**Stored entries:**

================

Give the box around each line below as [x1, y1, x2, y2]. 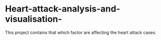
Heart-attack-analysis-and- [5, 3, 121, 14]
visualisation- [5, 13, 62, 25]
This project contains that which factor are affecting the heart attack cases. [5, 29, 157, 35]
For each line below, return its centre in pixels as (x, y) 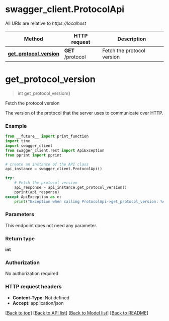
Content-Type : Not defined (41, 298)
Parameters (20, 215)
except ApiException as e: (33, 197)
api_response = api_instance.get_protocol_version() (71, 188)
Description (132, 39)
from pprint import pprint (33, 155)
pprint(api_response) (37, 192)
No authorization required (32, 274)
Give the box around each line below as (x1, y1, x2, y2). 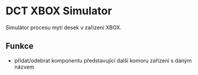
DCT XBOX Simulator (5, 4, 112, 18)
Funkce (5, 41, 34, 51)
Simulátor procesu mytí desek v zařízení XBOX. (5, 24, 122, 31)
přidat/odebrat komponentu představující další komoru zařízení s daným (14, 57, 192, 64)
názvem (14, 63, 34, 70)
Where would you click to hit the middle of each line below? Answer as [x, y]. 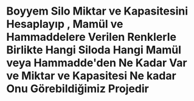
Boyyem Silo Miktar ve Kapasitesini [97, 11]
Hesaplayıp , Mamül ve [65, 24]
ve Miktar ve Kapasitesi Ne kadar [91, 76]
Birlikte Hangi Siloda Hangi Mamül [94, 50]
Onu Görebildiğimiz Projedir [78, 89]
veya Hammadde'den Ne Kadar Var [97, 63]
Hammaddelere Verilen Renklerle [91, 37]
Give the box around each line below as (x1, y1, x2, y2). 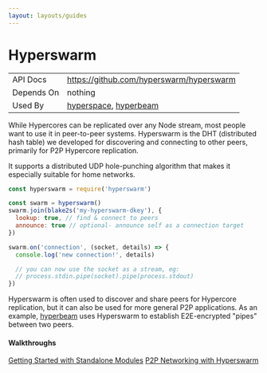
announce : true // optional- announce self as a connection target (15, 222, 245, 230)
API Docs (12, 73, 47, 84)
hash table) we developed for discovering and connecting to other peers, (8, 137, 249, 147)
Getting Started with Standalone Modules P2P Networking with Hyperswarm (8, 355, 259, 365)
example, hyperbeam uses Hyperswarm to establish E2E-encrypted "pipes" (8, 312, 257, 321)
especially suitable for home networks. (8, 169, 135, 179)
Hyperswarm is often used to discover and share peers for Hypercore (8, 294, 237, 304)
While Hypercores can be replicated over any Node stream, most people (8, 120, 246, 130)
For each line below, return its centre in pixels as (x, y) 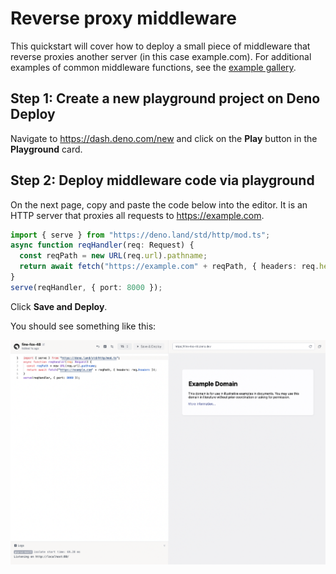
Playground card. (46, 149)
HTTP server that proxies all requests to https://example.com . (137, 215)
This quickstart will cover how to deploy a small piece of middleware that (160, 46)
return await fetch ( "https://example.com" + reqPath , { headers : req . (169, 267)
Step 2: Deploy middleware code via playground (162, 180)
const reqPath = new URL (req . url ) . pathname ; (113, 256)
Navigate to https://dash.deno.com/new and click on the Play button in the (164, 138)
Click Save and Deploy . (59, 306)
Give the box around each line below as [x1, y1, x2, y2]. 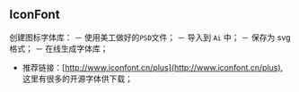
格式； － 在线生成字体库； [9, 43, 109, 54]
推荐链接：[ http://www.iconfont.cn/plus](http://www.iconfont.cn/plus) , [22, 62, 284, 72]
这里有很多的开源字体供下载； [22, 73, 133, 84]
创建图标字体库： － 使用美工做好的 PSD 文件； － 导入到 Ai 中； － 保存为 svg [9, 31, 291, 43]
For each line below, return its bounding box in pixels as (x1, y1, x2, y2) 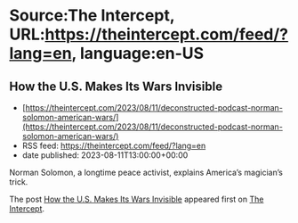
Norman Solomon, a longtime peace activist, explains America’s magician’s (9, 167, 283, 178)
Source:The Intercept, (9, 5, 175, 26)
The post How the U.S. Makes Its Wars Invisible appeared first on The (9, 194, 264, 204)
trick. (9, 177, 28, 187)
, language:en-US (71, 44, 205, 63)
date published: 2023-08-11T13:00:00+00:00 (21, 150, 189, 161)
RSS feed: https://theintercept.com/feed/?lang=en (21, 140, 206, 151)
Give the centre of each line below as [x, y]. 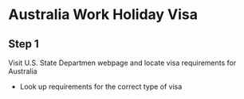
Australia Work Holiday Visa [103, 15]
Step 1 [24, 44]
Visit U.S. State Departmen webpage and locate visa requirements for [122, 63]
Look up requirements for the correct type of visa [101, 86]
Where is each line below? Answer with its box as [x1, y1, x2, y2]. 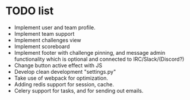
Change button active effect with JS [14, 61, 102, 69]
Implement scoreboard [14, 43, 70, 50]
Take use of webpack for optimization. [14, 74, 108, 82]
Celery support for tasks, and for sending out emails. [14, 87, 144, 94]
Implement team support [14, 30, 75, 37]
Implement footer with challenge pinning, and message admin [14, 49, 166, 56]
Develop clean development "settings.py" [14, 68, 116, 75]
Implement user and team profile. [14, 24, 96, 31]
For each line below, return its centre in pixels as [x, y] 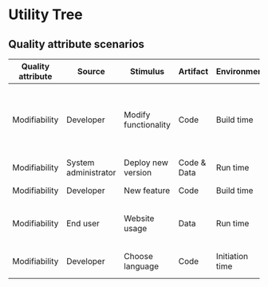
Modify [137, 115]
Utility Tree [46, 15]
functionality [147, 125]
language [141, 266]
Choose [138, 256]
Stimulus [148, 71]
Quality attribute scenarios [77, 44]
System [81, 163]

================

**WHAT THIS TASK INVOLVES:** Could you retype exactly the lines above, starting at the line that contains "The post How" and ending at the line that contains "RSS feed: https://theintercept.com/feed/?lang=en", and nothing more?

**TASK ANSWER:**
The post How the U.S. Makes Its Wars Invisible appeared first on The (9, 194, 264, 204)
trick. (9, 177, 28, 187)
, language:en-US (71, 44, 205, 63)
date published: 2023-08-11T13:00:00+00:00 (21, 150, 189, 161)
RSS feed: https://theintercept.com/feed/?lang=en (21, 140, 206, 151)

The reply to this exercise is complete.